Bei der Umsetzung der Richtlinienänderung bildeten die Beratungen und die Diskussion um die Fehlbildungsraten bei Kindern, die nach einer mittels ICSI eingeleiteten Schwangerschaft entstanden sind, den größten inhaltlichen Anteil.
Die Thematik zur Beratung der Intracytoplasmatischen Spermieninjektion (ICSI) bei der andrologischen Indikation wurde im Deutschen Ärzteblatt und im Bundesanzeiger ausgeschrieben, und die Expertenmeinungen sowie die Sachverständigenanhörungen fanden Eingang in die Beratungen.
Zusätzlich fanden Anhörungen von Sachverständigen zu den Fragen der Qualitätssicherung und im Weiteren zum Thema der aktuellen Studienergebnisse hinsichtlich der Fehlbildungsprävalenz nach ICSI statt.
Insbesondere zur Fehlbildungsprävalenz fand sich eine widersprüchliche Studiensituation, in der das erhöhte Auftreten von Fehlbildungen nach ICSI zwar nicht sicher nachgewiesen, aber auch nicht sicher ausgeschlossen werden kann.
Da das Fehlbildungsrisiko auf der Basis differenter Studienergebnisse nicht abschließend beurteilt werden kann, wird die weitere Beobachtung der Fehlbildungsrate in prospektiven Untersuchungen für erforderlich gehalten.
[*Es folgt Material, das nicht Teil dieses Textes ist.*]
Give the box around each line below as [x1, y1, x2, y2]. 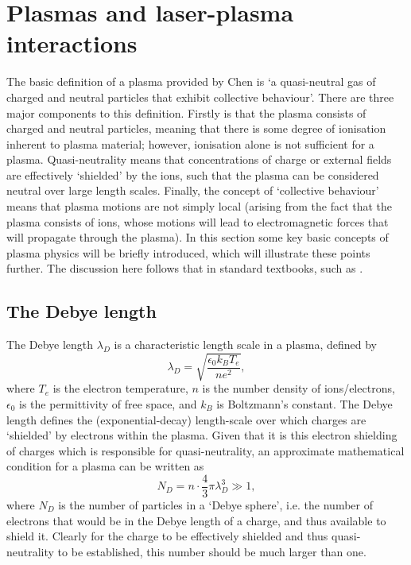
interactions [6, 27, 138, 60]
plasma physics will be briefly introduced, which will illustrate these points [6, 244, 370, 261]
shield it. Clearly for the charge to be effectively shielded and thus [6, 528, 328, 544]
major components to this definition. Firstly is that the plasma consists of [6, 104, 366, 121]
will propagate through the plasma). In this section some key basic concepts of [6, 229, 389, 246]
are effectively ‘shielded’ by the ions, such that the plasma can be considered [6, 166, 379, 183]
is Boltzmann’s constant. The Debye [216, 395, 393, 412]
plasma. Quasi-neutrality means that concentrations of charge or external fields [6, 151, 392, 168]
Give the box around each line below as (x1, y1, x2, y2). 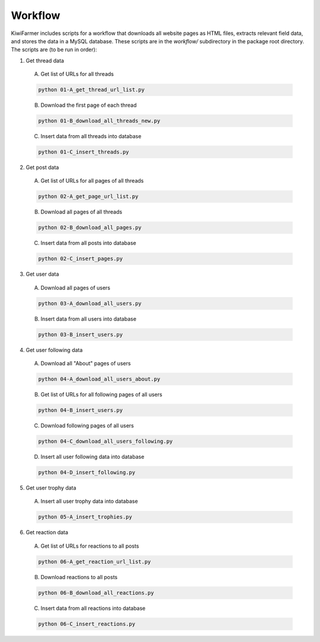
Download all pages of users (40, 284, 111, 291)
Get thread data (25, 57, 65, 64)
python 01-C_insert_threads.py (38, 149, 130, 155)
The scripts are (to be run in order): (11, 46, 97, 53)
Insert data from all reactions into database (40, 605, 146, 612)
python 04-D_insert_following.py (38, 469, 136, 475)
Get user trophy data (25, 484, 76, 491)
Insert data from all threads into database (40, 133, 142, 140)
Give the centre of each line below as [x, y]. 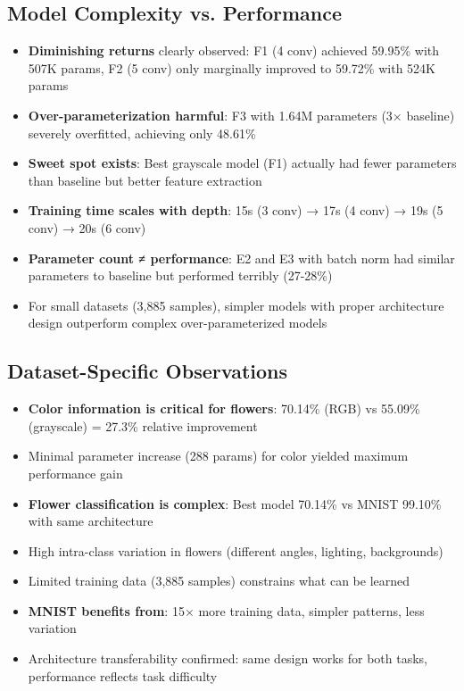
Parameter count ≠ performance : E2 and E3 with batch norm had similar [241, 258]
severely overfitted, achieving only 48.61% [142, 133]
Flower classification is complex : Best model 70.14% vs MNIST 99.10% [235, 503]
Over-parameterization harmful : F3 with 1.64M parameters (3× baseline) [241, 115]
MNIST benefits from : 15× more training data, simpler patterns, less [226, 610]
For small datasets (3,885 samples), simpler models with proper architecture [236, 305]
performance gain [75, 473]
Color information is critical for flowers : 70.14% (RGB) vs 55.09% [224, 408]
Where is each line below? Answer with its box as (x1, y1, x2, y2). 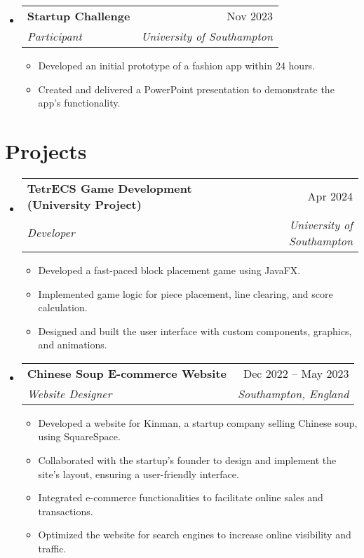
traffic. (38, 541, 67, 556)
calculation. (38, 300, 88, 315)
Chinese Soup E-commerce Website (27, 365, 227, 381)
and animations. (38, 337, 107, 352)
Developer (27, 224, 75, 241)
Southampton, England (238, 385, 349, 402)
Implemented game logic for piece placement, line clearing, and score (38, 286, 333, 301)
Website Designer (27, 385, 112, 402)
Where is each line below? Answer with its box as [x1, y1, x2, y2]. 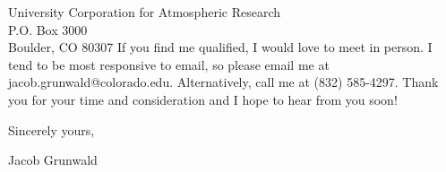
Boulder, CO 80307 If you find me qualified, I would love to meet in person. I [8, 38, 433, 56]
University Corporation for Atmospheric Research [8, 3, 280, 21]
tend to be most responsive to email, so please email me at [8, 55, 330, 73]
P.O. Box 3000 [8, 20, 88, 39]
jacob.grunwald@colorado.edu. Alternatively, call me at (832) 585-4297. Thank [8, 73, 439, 91]
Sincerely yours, [8, 120, 95, 139]
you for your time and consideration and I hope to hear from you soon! [8, 90, 398, 108]
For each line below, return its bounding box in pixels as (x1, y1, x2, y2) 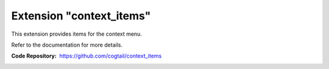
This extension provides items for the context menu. (11, 30, 143, 38)
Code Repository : (11, 52, 57, 60)
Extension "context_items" (11, 9, 151, 22)
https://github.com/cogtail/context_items (59, 52, 162, 60)
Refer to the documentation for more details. (11, 41, 123, 48)
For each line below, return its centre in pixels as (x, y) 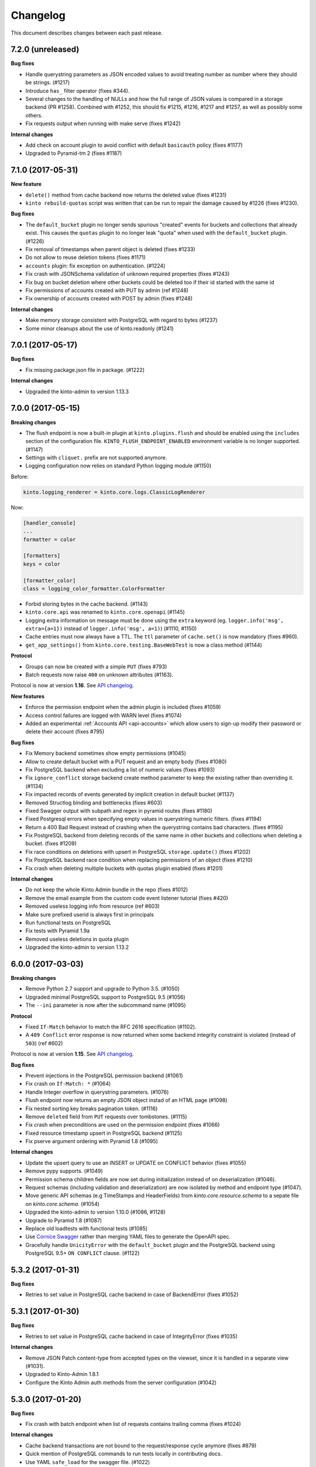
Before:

In Verfolgung der BSG-Rechtsprechung wurde die Intracytoplasmatische Spermieninjektion (ICSI) Bestandteil der Maßnahmen über künstliche Befruchtung (siehe Nr. 8 und Nr. 10.5 der Richtlinien) – unter dem Vorbehalt der weiteren Überprüfung des Beschlusses in einem Zeitraum von drei Jahren, anhand der Evaluation der Methoden der künstlichen Befruchtung.
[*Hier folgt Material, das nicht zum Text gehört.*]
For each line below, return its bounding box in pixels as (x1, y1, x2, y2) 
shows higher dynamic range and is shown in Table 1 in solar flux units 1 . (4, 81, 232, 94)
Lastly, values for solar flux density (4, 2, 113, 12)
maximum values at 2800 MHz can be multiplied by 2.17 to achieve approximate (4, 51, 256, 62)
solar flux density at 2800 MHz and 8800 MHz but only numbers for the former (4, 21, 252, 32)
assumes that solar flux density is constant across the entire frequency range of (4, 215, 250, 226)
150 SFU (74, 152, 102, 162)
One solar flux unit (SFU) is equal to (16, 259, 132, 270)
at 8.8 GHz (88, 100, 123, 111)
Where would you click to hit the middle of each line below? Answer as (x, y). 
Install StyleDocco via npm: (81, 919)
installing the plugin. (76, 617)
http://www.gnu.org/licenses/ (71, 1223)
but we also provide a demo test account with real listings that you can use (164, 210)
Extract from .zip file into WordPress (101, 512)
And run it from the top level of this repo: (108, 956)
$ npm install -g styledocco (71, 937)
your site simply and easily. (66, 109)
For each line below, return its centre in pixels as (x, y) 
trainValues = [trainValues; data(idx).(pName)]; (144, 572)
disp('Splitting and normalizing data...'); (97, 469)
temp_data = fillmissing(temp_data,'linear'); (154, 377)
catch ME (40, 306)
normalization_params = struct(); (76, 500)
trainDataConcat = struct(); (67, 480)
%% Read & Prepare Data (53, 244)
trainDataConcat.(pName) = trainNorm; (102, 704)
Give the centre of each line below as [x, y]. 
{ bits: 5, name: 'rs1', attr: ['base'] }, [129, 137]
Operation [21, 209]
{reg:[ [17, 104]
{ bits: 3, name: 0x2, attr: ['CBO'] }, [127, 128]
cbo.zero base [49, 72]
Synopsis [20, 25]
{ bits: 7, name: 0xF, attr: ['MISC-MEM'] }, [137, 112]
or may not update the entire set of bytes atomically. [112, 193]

Entsprechend der gesetzlichen Vorgabe in § 27 a SGB V Abs. 1 Satz 2 besteht eine hinreichende Erfolgsaussicht zur Herstellung einer Schwangerschaft für Methoden der künstlichen Befruchtung in der Regel nicht mehr, wenn die Maßnahme viermal ohne Erfolg durchgeführt worden ist.
Die ICSI kann – analog zur IVF – in maximal vier Versuchen erbracht werden. Eine hinreichende Erfolgsaussicht ist – wie auch bei der IVF – dann nicht mehr gegeben, wenn nach zwei Versuchen keine Befruchtung eingetreten ist.
Unter der Nr. 16 der Richtlinie wurde dem besonderen Umstand der Aufklärung der Eltern über die Risiken der Methode Rechnung getragen und deshalb festgelegt, dass der durchführende Arzt eine entsprechende Aufklärung über spezielle, auch genetische Risiken und mögliche Fehlbildungen durchzuführen hat.
Andrologische Kenntnisse bei der Beratung zur ICSI sollen insbesondere dem Aspekt der männlichen Fertilitätsstörung gerecht werden.